The paper proposes novel online and offline scheduling algorithms based on SRPT with task cloning, providing competitive bounds and practical improvements over existing schemes.

Findings

SRPTMS+C reduces job flowtimes by up to 25% in simulations.

The offline algorithm is 2-competitive under low variance conditions.

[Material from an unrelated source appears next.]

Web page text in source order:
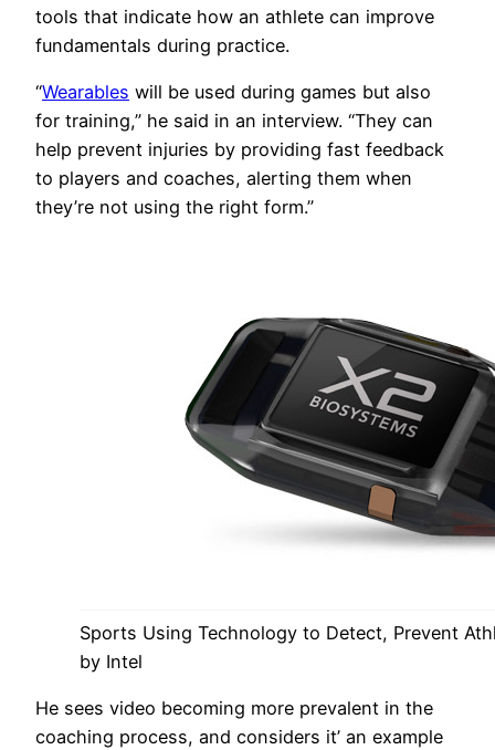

SRPTMS+C is $(1+\epsilon)$-speed $o(1/\epsilon^2)$-competitive in minimizing weighted flowtimes.

Abstract

Job scheduling for a MapReduce cluster has been an active research topic in recent years. However, measurement traces from real-world production environment show that the duration of tasks within a job vary widely. The overall elapsed time of a job, i.e. the so-called flowtime, is often dictated by one or few slowly-running tasks within a job, generally referred as the "stragglers". The cause of stragglers include tasks running on partially/intermittently failing machines or the existence of some localized resource bottleneck(s) within a MapReduce cluster. To tackle this online job scheduling challenge, we adopt the task cloning approach and design the corresponding scheduling algorithms which aim at minimizing the weighted sum of job flowtimes in a MapReduce cluster based on the Shortest Remaining Processing Time scheduler (SRPT). To be more specific, we first design a 2-competitive offline algorithm when the variance of task-duration is negligible. We then extend this offline algorithm to yield the so-called SRPTMS+C algorithm for the online case and show that SRPTMS+C is $(1+\epsilon)-speed$ $o(\frac{1}{\epsilon^2})-competitive$ in reducing the weighted sum of job flowtimes within a cluster. Both of the algorithms explicitly consider the precedence constraints between the two phases within the MapReduce framework. We also demonstrate via trace-driven simulations that SRPTMS+C can significantly reduce the weighted/unweighted sum of job flowtimes by cutting down the elapsed time of small jobs substantially. In particular, SRPTMS+C beats the Microsoft Mantri scheme by nearly 25% according to this metric.